'''

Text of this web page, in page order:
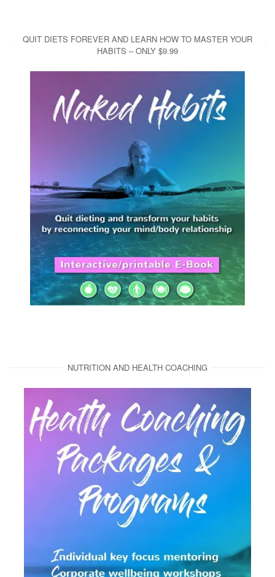
QUIT DIETS FOREVER AND LEARN HOW TO MASTER YOUR
HABITS – ONLY $9.99
NUTRITION AND HEALTH COACHING
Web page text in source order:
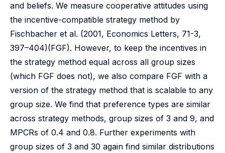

'''

Each entry above is to be restated exactly, without its images.

▶ _Solution to the exercise_
Text of this web page, in page order:
QUIT DIETS FOREVER AND LEARN HOW TO MASTER YOUR
HABITS – ONLY $9.99
NUTRITION AND HEALTH COACHING
Web page text in source order:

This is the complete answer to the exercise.